In summary, we have developed a straightforward GC-NICI-MS/MS method for the quantitation of Phe-1,2-D and Phe-3,4-D, as their trimethylsilyl ethers, in human urine. This method has the potential to be applied in clinical and molecular epidemiology studies of PAH metabolism.

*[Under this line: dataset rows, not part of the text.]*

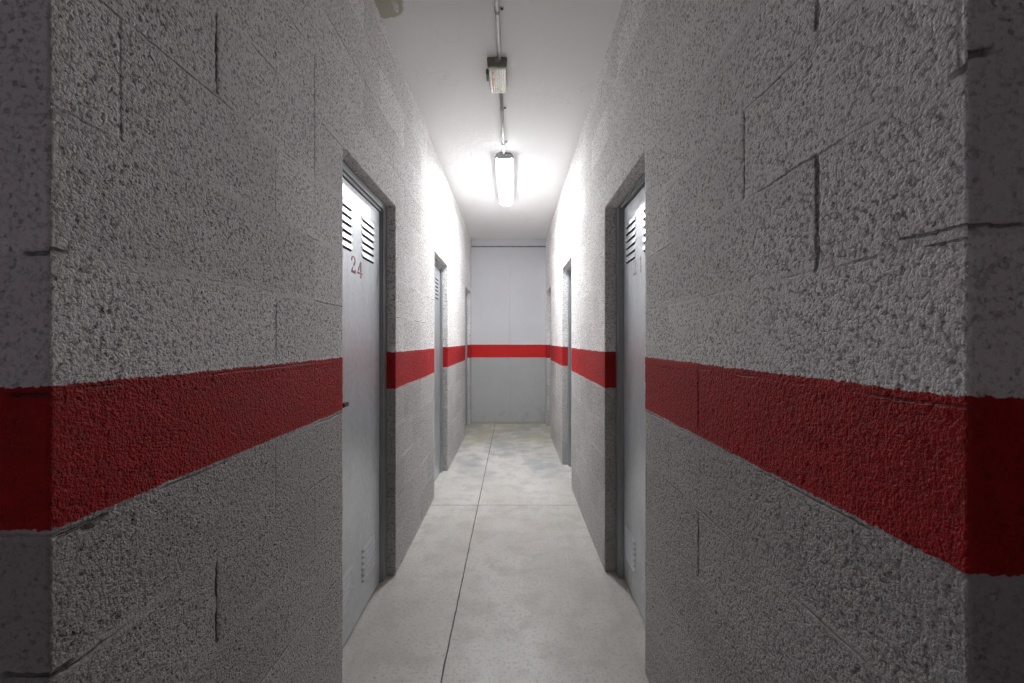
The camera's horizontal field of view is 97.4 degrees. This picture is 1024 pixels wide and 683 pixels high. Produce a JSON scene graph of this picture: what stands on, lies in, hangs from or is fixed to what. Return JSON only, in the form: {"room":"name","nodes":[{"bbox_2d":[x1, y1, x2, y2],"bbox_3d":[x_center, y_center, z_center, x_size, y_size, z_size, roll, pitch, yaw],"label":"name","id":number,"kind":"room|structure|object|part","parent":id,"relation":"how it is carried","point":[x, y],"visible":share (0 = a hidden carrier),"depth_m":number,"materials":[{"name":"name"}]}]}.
{"room":"storage unit corridor","nodes":[
{"label":"storage unit corridor","id":0,"kind":"room"},
{"bbox_2d":[0,0,470,682],"bbox_3d":[-2.432,-0.151,3.943,3.536,2.972,6.594,0,0,0],"label":"wall","id":1,"kind":"structure","parent":0,"point":[171,171],"depth_m":0.95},
{"bbox_2d":[342,161,386,645],"bbox_3d":[-0.769,0.288,2.159,0.169,2.093,0.786,0,0,0],"label":"door","id":2,"kind":"structure","parent":1,"relation":"in","point":[364,313],"depth_m":2.21,"materials":[{"name":"grey metal"}]},
{"bbox_3d":[-0.726,1.094,1.954,0.010,0.164,0.190,0,0,0],"label":"louvre panel","id":3,"kind":"part","parent":2,"relation":"part of","materials":[{"name":"grey metal"}]},
{"bbox_3d":[-0.728,-0.506,1.954,0.005,0.212,0.190,0,0,0],"label":"louvre panel","id":4,"kind":"part","parent":2,"relation":"part of","materials":[{"name":"grey metal"}]},
{"bbox_3d":[-0.728,-0.506,2.276,0.005,0.212,0.200,0,0,0],"label":"louvre panel","id":5,"kind":"part","parent":2,"relation":"part of","materials":[{"name":"grey metal"}]},
{"bbox_3d":[-0.726,1.094,2.276,0.010,0.164,0.200,0,0,0],"label":"louvre panel","id":6,"kind":"part","parent":2,"relation":"part of","materials":[{"name":"grey metal"}]},
{"bbox_2d":[434,258,442,481],"bbox_3d":[-0.769,0.288,4.218,0.169,2.093,0.776,0,0,0],"label":"door","id":7,"kind":"structure","parent":1,"relation":"in","point":[438,268],"depth_m":4.44,"materials":[{"name":"grey metal"}]},
{"bbox_3d":[-0.726,1.094,4.330,0.010,0.164,0.200,0,0,0],"label":"louvre panel","id":8,"kind":"part","parent":7,"relation":"part of","materials":[{"name":"grey metal"}]},
{"bbox_3d":[-0.728,-0.506,4.330,0.005,0.212,0.200,0,0,0],"label":"louvre panel","id":9,"kind":"part","parent":7,"relation":"part of","materials":[{"name":"grey metal"}]},
{"bbox_2d":[465,290,466,425],"bbox_3d":[-0.769,0.288,6.702,0.169,2.093,0.777,0,0,0],"label":"door","id":10,"kind":"structure","parent":1,"relation":"in","point":[465,290],"depth_m":6.98,"materials":[{"name":"grey metal"}]},
{"bbox_2d":[342,423,648,682],"bbox_3d":[-0.950,1.341,3.195,6.900,0.012,8.490,0,0,0],"label":"floor","id":11,"kind":"structure","parent":0,"point":[503,578],"depth_m":2.39,"materials":[{"name":"concrete"}]},
{"bbox_2d":[374,0,622,238],"bbox_3d":[-0.950,-1.706,3.195,6.900,0.163,8.490,0,0,0],"label":"ceiling","id":12,"kind":"structure","parent":0,"point":[555,51],"depth_m":2.92,"materials":[{"name":"white paint"}]},
{"bbox_2d":[486,57,506,89],"bbox_3d":[-0.096,-1.607,2.735,0.129,0.059,0.290,0,0,0],"label":"ceiling lamp","id":13,"kind":"object","parent":12,"relation":"attached to","point":[496,73],"visible":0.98,"depth_m":2.69,"materials":[{"name":"grey plastic"}]},
{"bbox_2d":[494,0,503,60],"bbox_3d":[-0.067,-1.622,1.002,0.046,0.029,3.204,0,0,0],"label":"conduit","id":14,"kind":"object","parent":12,"relation":"attached to","point":[497,9],"visible":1,"depth_m":2.31,"materials":[{"name":"grey plastic"}]},
{"bbox_2d":[499,90,506,154],"bbox_3d":[-0.067,-1.622,3.405,0.046,0.029,1.058,0,0,0],"label":"conduit","id":15,"kind":"object","parent":12,"relation":"attached to","point":[500,91],"visible":0.95,"depth_m":3.28,"materials":[{"name":"grey plastic"}]},
{"bbox_2d":[494,152,513,204],"bbox_3d":[-0.072,-1.595,4.550,0.176,0.088,1.300,0,0,0],"label":"lamp","id":16,"kind":"object","parent":12,"relation":"attached to","point":[504,164],"visible":0.98,"depth_m":4.31,"materials":[{"name":"white plastic"}]},
{"bbox_2d":[471,239,545,422],"bbox_3d":[-0.067,-0.151,7.339,1.595,2.972,0.202,0,0,0],"label":"wall","id":17,"kind":"structure","parent":0,"point":[508,276],"depth_m":7.24,"materials":[{"name":"grey paint"}]},
{"bbox_2d":[546,0,1023,682],"bbox_3d":[1.415,-0.151,3.882,1.769,2.972,6.715,0,0,0],"label":"wall","id":18,"kind":"structure","parent":0,"point":[834,189],"depth_m":0.81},
{"bbox_2d":[568,265,571,466],"bbox_3d":[0.645,0.288,4.451,0.151,2.093,0.764,0,0,0],"label":"door","id":19,"kind":"structure","parent":18,"relation":"in","point":[569,269],"depth_m":4.77,"materials":[{"name":"grey metal"}]},
{"bbox_2d":[616,172,645,620],"bbox_3d":[0.648,0.288,2.200,0.146,2.093,0.779,0,0,0],"label":"door","id":20,"kind":"structure","parent":18,"relation":"in","point":[630,213],"depth_m":2.34,"materials":[{"name":"grey metal"}]},
{"bbox_3d":[0.616,1.094,2.366,0.010,0.164,0.200,0,0,0],"label":"louvre panel","id":21,"kind":"part","parent":20,"relation":"part of","materials":[{"name":"grey metal"}]},
{"bbox_3d":[0.618,-0.524,2.366,0.005,0.219,0.200,0,0,0],"label":"louvre panel","id":22,"kind":"part","parent":20,"relation":"part of","materials":[{"name":"grey metal"}]},
{"bbox_3d":[0.616,1.094,2.044,0.010,0.164,0.190,0,0,0],"label":"louvre panel","id":23,"kind":"part","parent":20,"relation":"part of","materials":[{"name":"grey metal"}]},
{"bbox_3d":[0.618,-0.524,2.044,0.005,0.219,0.190,0,0,0],"label":"louvre panel","id":24,"kind":"part","parent":20,"relation":"part of","materials":[{"name":"grey metal"}]}
]}

While Phe is non-carcinogenic, these metabolites are important because they represent the first step in the diol epoxide and reverse diol epoxide metabolic activation pathways of carcinogenic PAH. The results demonstrate that urinary levels of Phe-1,2-D, the metabolite on the bay region diol epoxide pathway of Phe metabolism, are higher in smokers than non-smokers, indicating its potential use as a biomarker of both exposure to, and metabolic activation of PAH. This is the first example of facile quantitation of an intact human dihydrodiol metabolite of any PAH with three or more aromatic rings.